When operating as part of a cluster, the keys marked with a `global`
scope will immediately be applied to all the cluster members. Those keys
with a `local` scope must be set on a per member basis using the
`--target` option of the command line tool.

## Exposing LXD to the network
By default, LXD can only be used by local users through a UNIX socket.

To expose LXD to the network, you'll need to set `core.https_address`.
All remote clients can then connect to LXD and access any image which
was marked for public use.

Trusted clients can be manually added to the trust store on the server
with `lxc config trust add` or the `core.trust_password` key can be set
allowing for clients to self-enroll into the trust store at connection
time by providing the configured password.

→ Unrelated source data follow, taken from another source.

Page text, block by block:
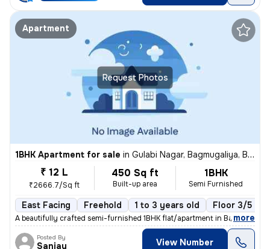
Request Photos
Apartment
1BHK Apartment for sale in Gulabi Nagar, Bagmugaliya, Bhopal
₹ 12 L
₹2666.7/Sq ft
450 Sq ft
Built-up area
1BHK
Semi Furnished
East Facing Freehold 1 to 3 years old Floor 3/5
A beautifully crafted semi-furnished 1BHK flat/apartment in Bagmugaliy
, more
Posted By
Sanjay View Number
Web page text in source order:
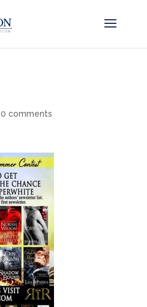
0 comments
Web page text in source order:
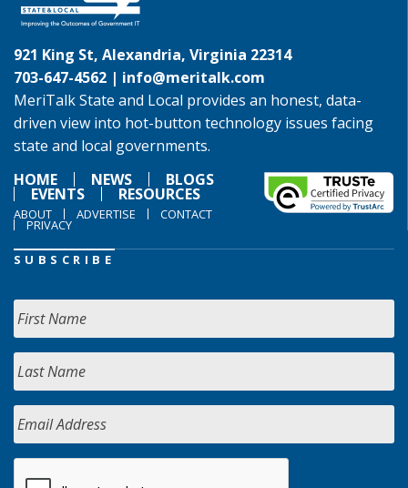
921 King St, Alexandria, Virginia 22314
703-647-4562 | info@meritalk.com
MeriTalk State and Local provides an honest, data-
driven view into hot-button technology issues facing
state and local governments.
HOME
NEWS BLOGS
EVENTS RESOURCES
ABOUT ADVERTISE CONTACT
PRIVACY
SUBSCRIBE
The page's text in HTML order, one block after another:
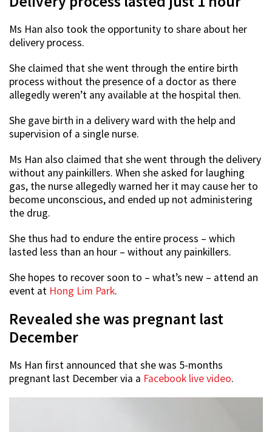
Ms Han also took the opportunity to share about her
delivery process.
She claimed that she went through the entire birth
process without the presence of a doctor as there
allegedly weren’t any available at the hospital then.
She gave birth in a delivery ward with the help and
supervision of a single nurse.
Ms Han also claimed that she went through the delivery
without any painkillers. When she asked for laughing
gas, the nurse allegedly warned her it may cause her to
become unconscious, and ended up not administering
the drug.
She thus had to endure the entire process – which
lasted less than an hour – without any painkillers.
She hopes to recover soon to – what’s new – attend an
event at Hong Lim Park.
Revealed she was pregnant last
December
Ms Han first announced that she was 5-months
pregnant last December via a Facebook live video.
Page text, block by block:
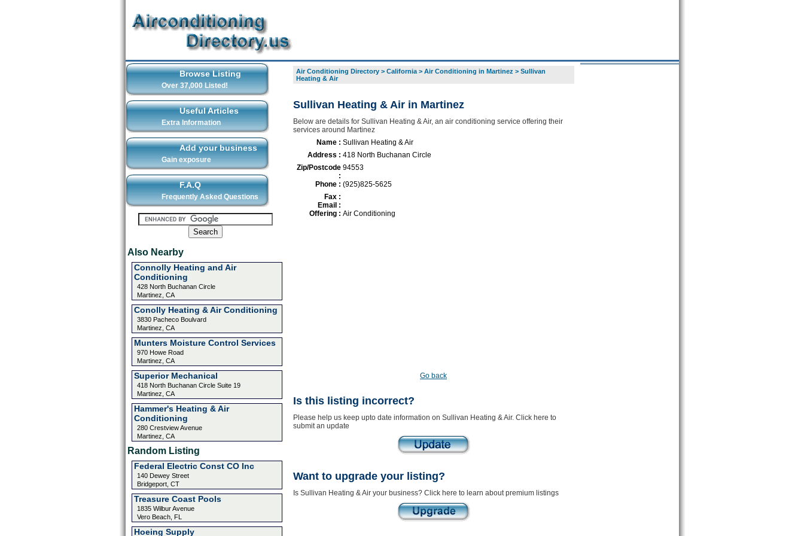
Browse Listing
Over 37,000 Listed!
Useful Articles
Extra Information
Add your business
Gain exposure
F.A.Q
Frequently Asked Questions
Also Nearby
Connolly Heating and Air
Conditioning
428 North Buchanan Circle
Martinez, CA
Conolly Heating & Air Conditioning
3830 Pacheco Boulvard
Martinez, CA
Munters Moisture Control Services
970 Howe Road
Martinez, CA
Superior Mechanical
418 North Buchanan Circle Suite 19
Martinez, CA
Hammer's Heating & Air
Conditioning
280 Crestview Avenue
Martinez, CA
Random Listing
Federal Electric Const CO Inc
140 Dewey Street
Bridgeport, CT
Treasure Coast Pools
1835 Wilbur Avenue
Vero Beach, FL
Hoeing Supply
Air Conditioning Directory> California> Air Conditioning in Martinez > Sullivan
Heating & Air
Sullivan Heating & Air in Martinez
Below are details for Sullivan Heating & Air, an air conditioning service offering their
services around Martinez
Name : Sullivan Heating & Air
Address : 418 North Buchanan Circle
Zip/Postcode
:
94553
Phone : (925)825-5625
Fax :
Email :
Offering : Air Conditioning
Go back
Is this listing incorrect?
Please help us keep upto date information on Sullivan Heating & Air. Click here to
submit an update
Want to upgrade your listing?
Is Sullivan Heating & Air your business? Click here to learn about premium listings
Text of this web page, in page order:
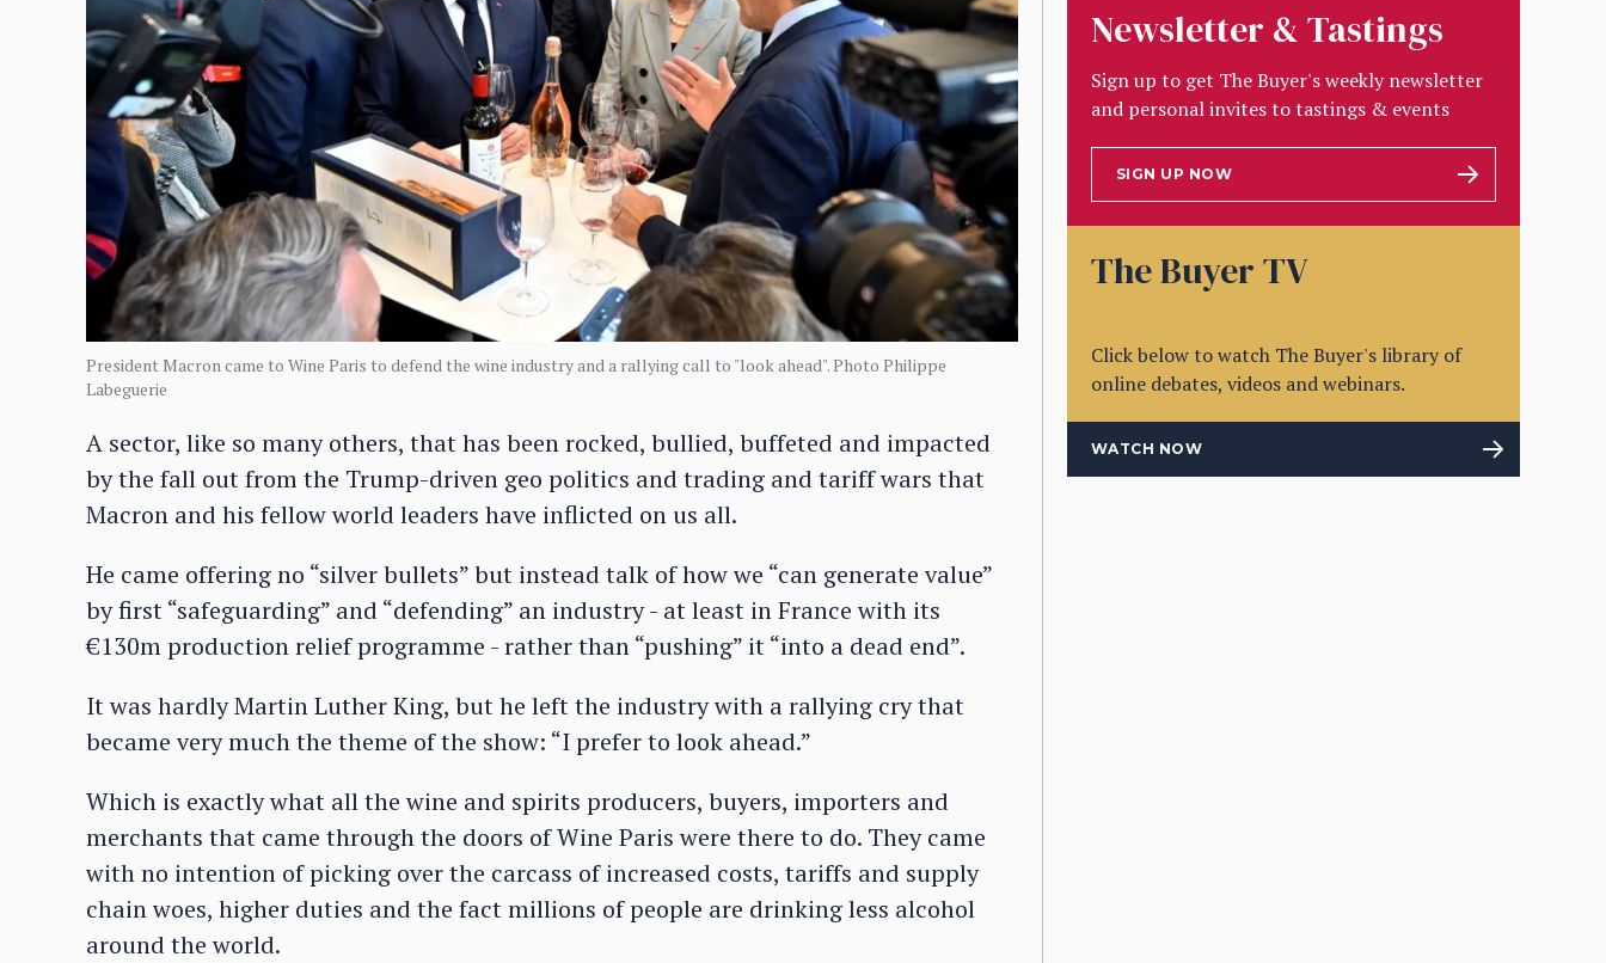
President Macron came to Wine Paris to defend the wine industry and a rallying call to "look ahead". Photo Philippe
Labeguerie
A sector, like so many others, that has been rocked, bullied, buffeted and impacted
by the fall out from the Trump-driven geo politics and trading and tariff wars that
Macron and his fellow world leaders have inflicted on us all.
He came offering no “silver bullets” but instead talk of how we “can generate value”
by first “safeguarding” and “defending” an industry - at least in France with its
€130m production relief programme - rather than “pushing” it “into a dead end”.
It was hardly Martin Luther King, but he left the industry with a rallying cry that
became very much the theme of the show: “I prefer to look ahead.”
Which is exactly what all the wine and spirits producers, buyers, importers and
merchants that came through the doors of Wine Paris were there to do. They came
with no intention of picking over the carcass of increased costs, tariffs and supply
chain woes, higher duties and the fact millions of people are drinking less alcohol
around the world.
Newsletter & Tastings
Sign up to get The Buyer's weekly newsletter
and personal invites to tastings & events
SIGN UP NOW
The Buyer TV
Click below to watch The Buyer's library of
online debates, videos and webinars.
WATCH NOW
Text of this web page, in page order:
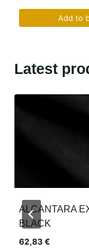
Add to
Latest
ALCANTARA
NAVY BLUE
62,83€
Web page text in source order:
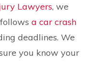
Lawyers, we
a car crash
deadlines. We
you know your
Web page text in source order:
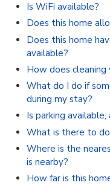
Is WiFi available?
Does this home
Does this home
available?
How does cleaning
What do I do if
during my stay?
Is parking
What is there to
Where is the
is nearby?
How far is this
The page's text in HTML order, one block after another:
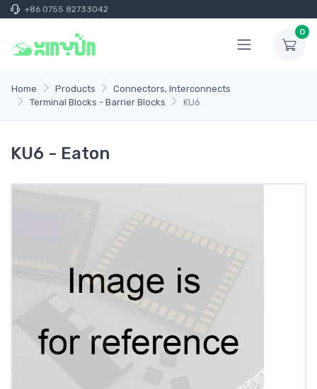
+86 0755 82733042
0
Home Products
Connectors, Interconnects
Terminal Blocks - Barrier Blocks
KU6
KU6 - Eaton
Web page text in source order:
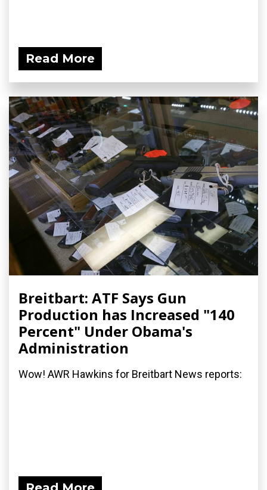
Read More
Breitbart: ATF Says Gun
Production has Increased "140
Percent" Under Obama's
Administration
Wow! AWR Hawkins for Breitbart News reports:
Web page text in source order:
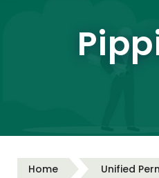
Home Unified
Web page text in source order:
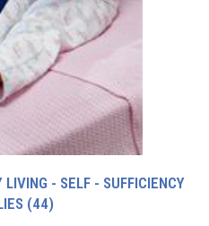
LIVING - SELF - SUFFICIENCY
(44)
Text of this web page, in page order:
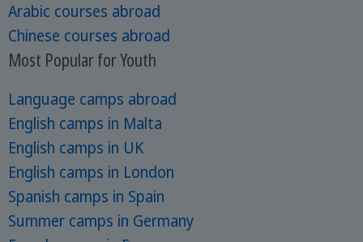
Arabic courses abroad
Chinese courses abroad
Most Popular for Youth
Language camps abroad
English camps in Malta
English camps in UK
English camps in London
Spanish camps in Spain
Summer camps in Germany
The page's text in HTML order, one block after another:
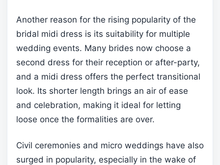
Another reason for the rising popularity of the
bridal midi dress is its suitability for multiple
wedding events. Many brides now choose a
second dress for their reception or after-party,
and a midi dress offers the perfect transitional
look. Its shorter length brings an air of ease
and celebration, making it ideal for letting
loose once the formalities are over.
Civil ceremonies and micro weddings have also
surged in popularity, especially in the wake of
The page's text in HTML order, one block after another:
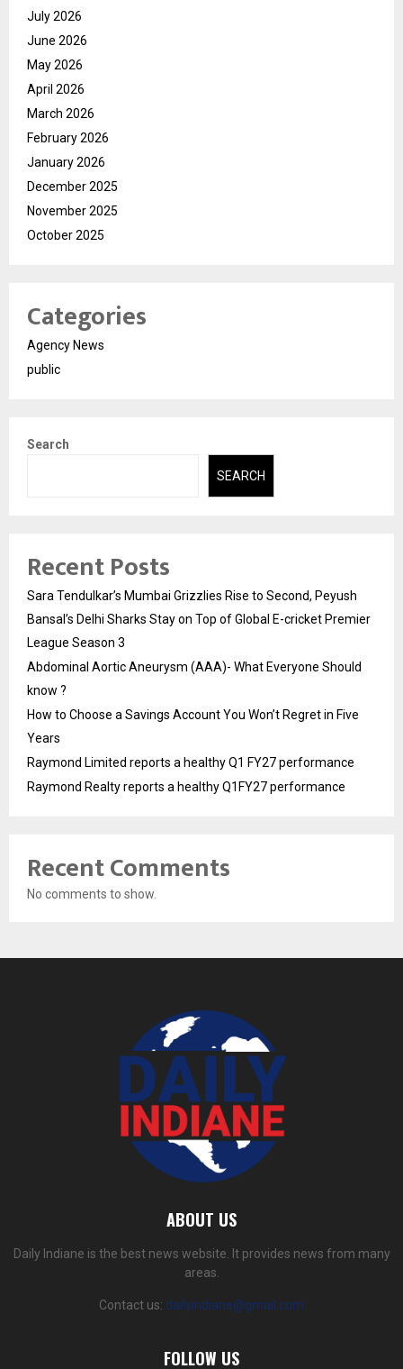
July 2026
June 2026
May 2026
April 2026
March 2026
February 2026
January 2026
December 2025
November 2025
October 2025
Categories
Agency News
public
Search
SEARCH
Recent Posts
Sara Tendulkar’s Mumbai Grizzlies Rise to Second, Peyush
Bansal’s Delhi Sharks Stay on Top of Global E-cricket Premier
League Season 3
Abdominal Aortic Aneurysm (AAA)- What Everyone Should
know ?
How to Choose a Savings Account You Won’t Regret in Five
Years
Raymond Limited reports a healthy Q1 FY27 performance
Raymond Realty reports a healthy Q1FY27 performance
Recent Comments
No comments to show.
ABOUT US
Daily Indiane is the best news website. It provides news from many
areas.
Contact us: dailyindiane@gmail.com
FOLLOW US
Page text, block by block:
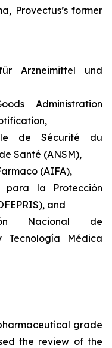
Provectus’s former
Arzneimittel und
Administration
de Sécurité du
Santé (ANSM),
(AIFA),
para la Protección
and
Nacional de
Tecnología Médica
grade
the review of the
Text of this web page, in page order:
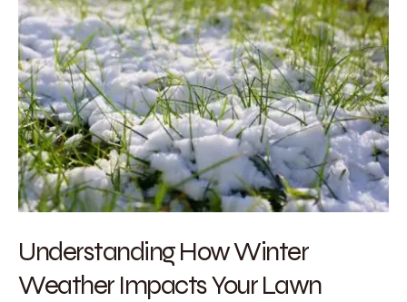
Understanding How Winter
Weather Impacts Your Lawn

More details about authentication can be found [here](security.md).

## External authentication
LXD when accessed over the network can be configured to use external
authentication through [Candid](https://github.com/canonical/candid).

Setting the `candid.*` configuration keys above to the values matching
your Candid deployment will allow users to authenticate through their
web browsers and then get trusted by LXD.

For those that have a Canonical RBAC server in front of their Candid
server, they can instead set the `rbac.*` configuration keys which are a
superset of the `candid.*` ones and allow for LXD to integrate with the
RBAC service.

When integrated with RBAC, individual users and groups can be granted
various level of access on a per-project basis. All of this is driven
externally through the RBAC service.

More details about authentication can be found [here](security.md).